- THE PROBLEM: Scan the entries below and count the lines holding the string "return". Supply only the number.

Items from a dataset:
# # #
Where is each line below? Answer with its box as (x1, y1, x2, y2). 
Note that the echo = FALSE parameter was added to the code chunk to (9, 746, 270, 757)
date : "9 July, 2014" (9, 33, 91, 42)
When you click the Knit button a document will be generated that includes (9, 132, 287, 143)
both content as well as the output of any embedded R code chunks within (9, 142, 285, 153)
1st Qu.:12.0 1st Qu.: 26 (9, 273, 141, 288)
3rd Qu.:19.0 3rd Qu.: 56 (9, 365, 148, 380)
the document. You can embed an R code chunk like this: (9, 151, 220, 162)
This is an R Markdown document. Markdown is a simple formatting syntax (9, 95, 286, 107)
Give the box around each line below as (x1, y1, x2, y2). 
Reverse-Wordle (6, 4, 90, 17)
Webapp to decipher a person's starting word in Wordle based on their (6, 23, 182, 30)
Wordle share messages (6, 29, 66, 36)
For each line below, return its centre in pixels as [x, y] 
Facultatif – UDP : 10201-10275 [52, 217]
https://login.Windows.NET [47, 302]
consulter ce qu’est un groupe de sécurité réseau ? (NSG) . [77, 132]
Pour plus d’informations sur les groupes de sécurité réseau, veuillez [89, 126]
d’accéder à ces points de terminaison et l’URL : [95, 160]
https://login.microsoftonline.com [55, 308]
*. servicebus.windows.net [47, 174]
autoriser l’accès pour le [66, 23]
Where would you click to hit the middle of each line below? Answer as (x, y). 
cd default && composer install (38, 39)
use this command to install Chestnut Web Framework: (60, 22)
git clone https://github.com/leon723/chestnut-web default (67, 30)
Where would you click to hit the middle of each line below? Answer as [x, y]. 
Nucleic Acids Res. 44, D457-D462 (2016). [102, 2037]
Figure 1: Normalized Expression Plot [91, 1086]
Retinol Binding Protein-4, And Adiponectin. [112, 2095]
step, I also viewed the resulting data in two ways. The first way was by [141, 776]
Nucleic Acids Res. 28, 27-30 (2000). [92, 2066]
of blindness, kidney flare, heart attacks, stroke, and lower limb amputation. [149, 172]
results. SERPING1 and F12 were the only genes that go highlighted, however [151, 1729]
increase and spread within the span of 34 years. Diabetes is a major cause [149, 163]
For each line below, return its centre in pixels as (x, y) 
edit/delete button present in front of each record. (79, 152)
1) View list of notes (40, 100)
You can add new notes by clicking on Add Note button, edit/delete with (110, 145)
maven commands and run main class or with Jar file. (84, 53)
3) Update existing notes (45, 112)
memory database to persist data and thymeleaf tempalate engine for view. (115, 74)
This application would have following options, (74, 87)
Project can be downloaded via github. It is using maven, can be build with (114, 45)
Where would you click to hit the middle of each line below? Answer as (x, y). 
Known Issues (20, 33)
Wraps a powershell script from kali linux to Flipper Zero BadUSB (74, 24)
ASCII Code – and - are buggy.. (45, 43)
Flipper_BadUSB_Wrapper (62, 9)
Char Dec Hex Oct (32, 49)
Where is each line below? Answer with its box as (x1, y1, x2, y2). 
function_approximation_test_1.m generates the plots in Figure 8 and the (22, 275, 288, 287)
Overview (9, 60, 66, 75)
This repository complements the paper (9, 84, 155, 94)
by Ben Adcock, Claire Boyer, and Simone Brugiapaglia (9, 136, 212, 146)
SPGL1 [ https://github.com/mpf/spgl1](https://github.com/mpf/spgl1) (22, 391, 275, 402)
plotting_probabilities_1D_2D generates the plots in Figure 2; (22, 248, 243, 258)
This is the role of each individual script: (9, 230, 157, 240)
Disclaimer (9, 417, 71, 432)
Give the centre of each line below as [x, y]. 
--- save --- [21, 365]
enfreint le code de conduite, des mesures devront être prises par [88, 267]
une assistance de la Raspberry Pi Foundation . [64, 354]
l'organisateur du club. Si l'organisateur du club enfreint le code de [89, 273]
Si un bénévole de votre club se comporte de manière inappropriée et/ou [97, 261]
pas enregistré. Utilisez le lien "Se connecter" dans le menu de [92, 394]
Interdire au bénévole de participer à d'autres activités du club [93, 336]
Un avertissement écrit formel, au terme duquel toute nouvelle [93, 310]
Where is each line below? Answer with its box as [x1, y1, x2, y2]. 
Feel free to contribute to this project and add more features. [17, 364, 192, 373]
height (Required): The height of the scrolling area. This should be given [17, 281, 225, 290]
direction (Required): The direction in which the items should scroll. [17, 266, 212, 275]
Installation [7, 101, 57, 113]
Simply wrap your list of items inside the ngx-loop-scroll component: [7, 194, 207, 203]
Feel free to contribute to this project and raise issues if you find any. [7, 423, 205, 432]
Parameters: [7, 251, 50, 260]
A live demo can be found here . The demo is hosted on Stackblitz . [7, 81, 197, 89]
# # #
- RESPONSE AREA: 2